### Directions
Retype, exactly as they appear below, the lines between the line holding "format-all [30, 645, 59, 654]" and the line holding "esp32_wroover . [52, 596]", both ends included.

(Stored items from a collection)

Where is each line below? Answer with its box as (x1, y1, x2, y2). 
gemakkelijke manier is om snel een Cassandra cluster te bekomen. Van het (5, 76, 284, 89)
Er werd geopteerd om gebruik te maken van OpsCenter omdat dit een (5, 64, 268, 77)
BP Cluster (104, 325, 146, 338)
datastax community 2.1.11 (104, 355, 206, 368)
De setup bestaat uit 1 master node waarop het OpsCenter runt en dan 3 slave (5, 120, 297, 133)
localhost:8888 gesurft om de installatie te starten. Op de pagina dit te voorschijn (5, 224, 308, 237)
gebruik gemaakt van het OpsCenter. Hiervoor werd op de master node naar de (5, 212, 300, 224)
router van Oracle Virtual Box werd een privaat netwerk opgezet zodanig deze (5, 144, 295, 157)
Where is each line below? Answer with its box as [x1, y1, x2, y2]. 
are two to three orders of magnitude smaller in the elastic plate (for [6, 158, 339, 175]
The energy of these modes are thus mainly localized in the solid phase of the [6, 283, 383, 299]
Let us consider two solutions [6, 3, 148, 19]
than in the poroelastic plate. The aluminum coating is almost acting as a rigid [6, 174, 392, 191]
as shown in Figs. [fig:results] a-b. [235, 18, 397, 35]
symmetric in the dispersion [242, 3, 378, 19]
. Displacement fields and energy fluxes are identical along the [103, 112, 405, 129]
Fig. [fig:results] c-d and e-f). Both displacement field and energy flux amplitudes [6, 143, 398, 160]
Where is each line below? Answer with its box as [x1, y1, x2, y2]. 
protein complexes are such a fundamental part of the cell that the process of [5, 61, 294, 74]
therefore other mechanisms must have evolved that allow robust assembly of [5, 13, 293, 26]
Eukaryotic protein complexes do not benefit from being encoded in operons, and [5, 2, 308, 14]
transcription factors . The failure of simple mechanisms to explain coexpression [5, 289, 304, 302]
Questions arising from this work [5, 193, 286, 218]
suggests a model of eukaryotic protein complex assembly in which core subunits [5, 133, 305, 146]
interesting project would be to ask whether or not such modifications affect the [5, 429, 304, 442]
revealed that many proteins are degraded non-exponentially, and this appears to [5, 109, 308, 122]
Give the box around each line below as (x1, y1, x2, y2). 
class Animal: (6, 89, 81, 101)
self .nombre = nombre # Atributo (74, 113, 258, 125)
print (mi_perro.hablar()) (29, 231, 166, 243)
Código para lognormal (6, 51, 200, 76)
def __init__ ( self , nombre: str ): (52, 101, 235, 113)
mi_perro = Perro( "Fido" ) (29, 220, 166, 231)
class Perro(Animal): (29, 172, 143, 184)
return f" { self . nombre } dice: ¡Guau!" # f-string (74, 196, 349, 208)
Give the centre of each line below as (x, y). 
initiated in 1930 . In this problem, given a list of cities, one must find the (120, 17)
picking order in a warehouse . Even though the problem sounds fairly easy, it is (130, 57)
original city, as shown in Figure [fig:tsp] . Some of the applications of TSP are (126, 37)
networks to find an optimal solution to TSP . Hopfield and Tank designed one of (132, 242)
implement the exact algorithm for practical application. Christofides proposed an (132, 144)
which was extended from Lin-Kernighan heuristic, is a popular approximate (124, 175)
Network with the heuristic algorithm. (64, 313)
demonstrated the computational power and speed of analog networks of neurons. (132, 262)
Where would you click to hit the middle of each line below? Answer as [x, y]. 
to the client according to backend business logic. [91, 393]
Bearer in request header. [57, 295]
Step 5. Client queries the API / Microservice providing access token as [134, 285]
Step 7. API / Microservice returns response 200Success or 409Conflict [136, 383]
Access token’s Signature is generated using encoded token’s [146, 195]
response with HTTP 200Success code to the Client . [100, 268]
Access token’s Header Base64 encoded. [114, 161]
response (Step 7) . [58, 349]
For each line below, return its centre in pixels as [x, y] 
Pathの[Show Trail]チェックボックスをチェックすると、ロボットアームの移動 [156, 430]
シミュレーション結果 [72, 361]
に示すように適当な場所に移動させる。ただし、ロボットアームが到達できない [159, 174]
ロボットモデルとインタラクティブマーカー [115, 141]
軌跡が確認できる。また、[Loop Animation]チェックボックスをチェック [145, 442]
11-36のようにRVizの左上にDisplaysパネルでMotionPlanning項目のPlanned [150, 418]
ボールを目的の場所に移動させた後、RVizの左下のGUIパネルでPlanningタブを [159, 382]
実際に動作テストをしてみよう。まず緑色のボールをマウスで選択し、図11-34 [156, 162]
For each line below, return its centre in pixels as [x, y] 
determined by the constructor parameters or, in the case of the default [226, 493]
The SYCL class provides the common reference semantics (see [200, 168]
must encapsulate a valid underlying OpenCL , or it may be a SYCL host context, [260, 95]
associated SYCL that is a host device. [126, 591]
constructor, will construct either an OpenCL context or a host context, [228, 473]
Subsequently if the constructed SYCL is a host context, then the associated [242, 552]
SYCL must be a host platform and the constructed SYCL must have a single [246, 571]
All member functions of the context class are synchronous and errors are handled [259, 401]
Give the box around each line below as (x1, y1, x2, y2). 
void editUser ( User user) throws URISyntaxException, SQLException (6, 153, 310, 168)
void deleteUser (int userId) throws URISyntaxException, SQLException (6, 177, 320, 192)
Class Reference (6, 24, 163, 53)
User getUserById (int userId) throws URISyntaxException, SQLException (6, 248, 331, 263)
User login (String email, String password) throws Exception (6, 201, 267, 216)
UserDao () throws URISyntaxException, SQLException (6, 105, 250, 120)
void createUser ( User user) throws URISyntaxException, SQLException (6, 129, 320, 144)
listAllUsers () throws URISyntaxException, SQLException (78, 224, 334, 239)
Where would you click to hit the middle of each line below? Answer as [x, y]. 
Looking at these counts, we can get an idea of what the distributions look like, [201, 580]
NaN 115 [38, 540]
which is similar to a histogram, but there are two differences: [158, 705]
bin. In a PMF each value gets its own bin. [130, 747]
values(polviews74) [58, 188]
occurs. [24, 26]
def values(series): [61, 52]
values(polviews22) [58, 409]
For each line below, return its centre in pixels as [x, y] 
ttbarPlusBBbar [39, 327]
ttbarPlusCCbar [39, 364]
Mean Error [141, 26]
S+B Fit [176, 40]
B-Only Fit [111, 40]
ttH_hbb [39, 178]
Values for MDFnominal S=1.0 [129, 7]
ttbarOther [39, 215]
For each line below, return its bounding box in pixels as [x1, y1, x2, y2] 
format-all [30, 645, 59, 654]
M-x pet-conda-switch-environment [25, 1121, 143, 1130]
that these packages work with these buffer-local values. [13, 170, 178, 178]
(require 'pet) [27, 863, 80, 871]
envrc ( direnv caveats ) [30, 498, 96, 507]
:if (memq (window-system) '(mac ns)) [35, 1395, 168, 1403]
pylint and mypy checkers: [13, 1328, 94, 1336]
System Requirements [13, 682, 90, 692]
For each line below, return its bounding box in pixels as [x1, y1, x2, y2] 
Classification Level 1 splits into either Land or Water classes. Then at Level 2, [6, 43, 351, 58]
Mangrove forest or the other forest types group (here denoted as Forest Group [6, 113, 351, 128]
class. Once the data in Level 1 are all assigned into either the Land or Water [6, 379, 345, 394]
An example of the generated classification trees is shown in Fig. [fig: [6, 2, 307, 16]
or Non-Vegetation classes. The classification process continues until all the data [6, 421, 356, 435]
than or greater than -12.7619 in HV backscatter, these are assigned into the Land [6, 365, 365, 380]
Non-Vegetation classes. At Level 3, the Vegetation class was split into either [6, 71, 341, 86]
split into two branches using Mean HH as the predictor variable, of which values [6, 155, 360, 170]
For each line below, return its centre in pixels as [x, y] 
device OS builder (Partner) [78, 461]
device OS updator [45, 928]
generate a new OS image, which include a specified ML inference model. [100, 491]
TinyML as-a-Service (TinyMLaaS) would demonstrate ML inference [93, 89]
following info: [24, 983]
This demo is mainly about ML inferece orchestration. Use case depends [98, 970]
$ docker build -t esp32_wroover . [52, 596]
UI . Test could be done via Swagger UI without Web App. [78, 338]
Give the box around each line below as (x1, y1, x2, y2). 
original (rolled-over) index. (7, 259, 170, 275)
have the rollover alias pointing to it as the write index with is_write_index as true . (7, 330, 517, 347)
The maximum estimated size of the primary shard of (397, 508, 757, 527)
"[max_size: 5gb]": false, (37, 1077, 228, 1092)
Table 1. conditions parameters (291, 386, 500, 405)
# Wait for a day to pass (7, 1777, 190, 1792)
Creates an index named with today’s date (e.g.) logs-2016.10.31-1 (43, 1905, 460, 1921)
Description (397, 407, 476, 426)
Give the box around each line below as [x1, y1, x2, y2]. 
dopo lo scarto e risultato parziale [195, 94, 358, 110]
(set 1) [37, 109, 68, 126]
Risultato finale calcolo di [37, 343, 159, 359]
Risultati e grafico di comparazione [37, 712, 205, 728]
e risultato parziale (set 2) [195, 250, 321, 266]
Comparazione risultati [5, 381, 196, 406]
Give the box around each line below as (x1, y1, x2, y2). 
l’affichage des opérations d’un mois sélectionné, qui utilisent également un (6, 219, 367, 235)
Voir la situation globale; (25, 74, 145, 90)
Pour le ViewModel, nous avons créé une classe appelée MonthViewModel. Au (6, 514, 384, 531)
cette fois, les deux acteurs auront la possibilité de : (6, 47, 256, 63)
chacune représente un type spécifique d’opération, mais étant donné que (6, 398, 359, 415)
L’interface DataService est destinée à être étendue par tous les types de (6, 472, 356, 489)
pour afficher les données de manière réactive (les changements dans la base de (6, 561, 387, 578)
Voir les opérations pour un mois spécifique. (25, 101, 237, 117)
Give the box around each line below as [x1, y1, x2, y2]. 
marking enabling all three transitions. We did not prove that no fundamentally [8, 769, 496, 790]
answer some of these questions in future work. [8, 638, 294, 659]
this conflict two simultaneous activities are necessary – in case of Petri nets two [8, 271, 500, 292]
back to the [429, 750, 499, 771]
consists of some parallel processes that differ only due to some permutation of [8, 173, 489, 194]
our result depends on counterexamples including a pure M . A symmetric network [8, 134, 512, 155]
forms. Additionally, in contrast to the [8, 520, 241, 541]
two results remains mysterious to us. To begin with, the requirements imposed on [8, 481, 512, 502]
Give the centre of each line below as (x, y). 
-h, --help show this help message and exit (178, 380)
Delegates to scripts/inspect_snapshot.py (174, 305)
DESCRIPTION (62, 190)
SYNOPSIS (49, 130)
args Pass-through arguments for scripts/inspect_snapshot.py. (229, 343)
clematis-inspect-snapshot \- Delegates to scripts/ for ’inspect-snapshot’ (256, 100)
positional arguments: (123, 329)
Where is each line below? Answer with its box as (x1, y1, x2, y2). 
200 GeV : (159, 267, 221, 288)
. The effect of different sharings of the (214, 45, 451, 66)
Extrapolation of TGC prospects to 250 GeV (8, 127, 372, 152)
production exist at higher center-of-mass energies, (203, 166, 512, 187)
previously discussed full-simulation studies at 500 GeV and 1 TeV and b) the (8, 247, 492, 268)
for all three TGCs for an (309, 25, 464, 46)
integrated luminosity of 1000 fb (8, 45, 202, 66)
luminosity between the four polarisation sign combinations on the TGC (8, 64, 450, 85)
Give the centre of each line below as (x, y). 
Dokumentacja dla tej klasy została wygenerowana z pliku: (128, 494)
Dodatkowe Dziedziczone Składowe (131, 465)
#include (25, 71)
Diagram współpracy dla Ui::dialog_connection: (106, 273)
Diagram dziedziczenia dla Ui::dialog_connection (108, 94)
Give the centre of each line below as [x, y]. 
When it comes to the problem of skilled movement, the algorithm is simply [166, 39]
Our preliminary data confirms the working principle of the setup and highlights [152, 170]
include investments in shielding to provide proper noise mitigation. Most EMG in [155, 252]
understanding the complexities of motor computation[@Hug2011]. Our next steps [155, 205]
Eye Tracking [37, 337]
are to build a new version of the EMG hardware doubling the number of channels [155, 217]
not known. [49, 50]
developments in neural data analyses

### Response
format-all [30, 645, 59, 654]
M-x pet-conda-switch-environment [25, 1121, 143, 1130]
that these packages work with these buffer-local values. [13, 170, 178, 178]
(require 'pet) [27, 863, 80, 871]
envrc ( direnv caveats ) [30, 498, 96, 507]
:if (memq (window-system) '(mac ns)) [35, 1395, 168, 1403]
pylint and mypy checkers: [13, 1328, 94, 1336]
System Requirements [13, 682, 90, 692]
For each line below, return its bounding box in pixels as [x1, y1, x2, y2] 
Classification Level 1 splits into either Land or Water classes. Then at Level 2, [6, 43, 351, 58]
Mangrove forest or the other forest types group (here denoted as Forest Group [6, 113, 351, 128]
class. Once the data in Level 1 are all assigned into either the Land or Water [6, 379, 345, 394]
An example of the generated classification trees is shown in Fig. [fig: [6, 2, 307, 16]
or Non-Vegetation classes. The classification process continues until all the data [6, 421, 356, 435]
than or greater than -12.7619 in HV backscatter, these are assigned into the Land [6, 365, 365, 380]
Non-Vegetation classes. At Level 3, the Vegetation class was split into either [6, 71, 341, 86]
split into two branches using Mean HH as the predictor variable, of which values [6, 155, 360, 170]
For each line below, return its centre in pixels as [x, y] 
device OS builder (Partner) [78, 461]
device OS updator [45, 928]
generate a new OS image, which include a specified ML inference model. [100, 491]
TinyML as-a-Service (TinyMLaaS) would demonstrate ML inference [93, 89]
following info: [24, 983]
This demo is mainly about ML inferece orchestration. Use case depends [98, 970]
$ docker build -t esp32_wroover . [52, 596]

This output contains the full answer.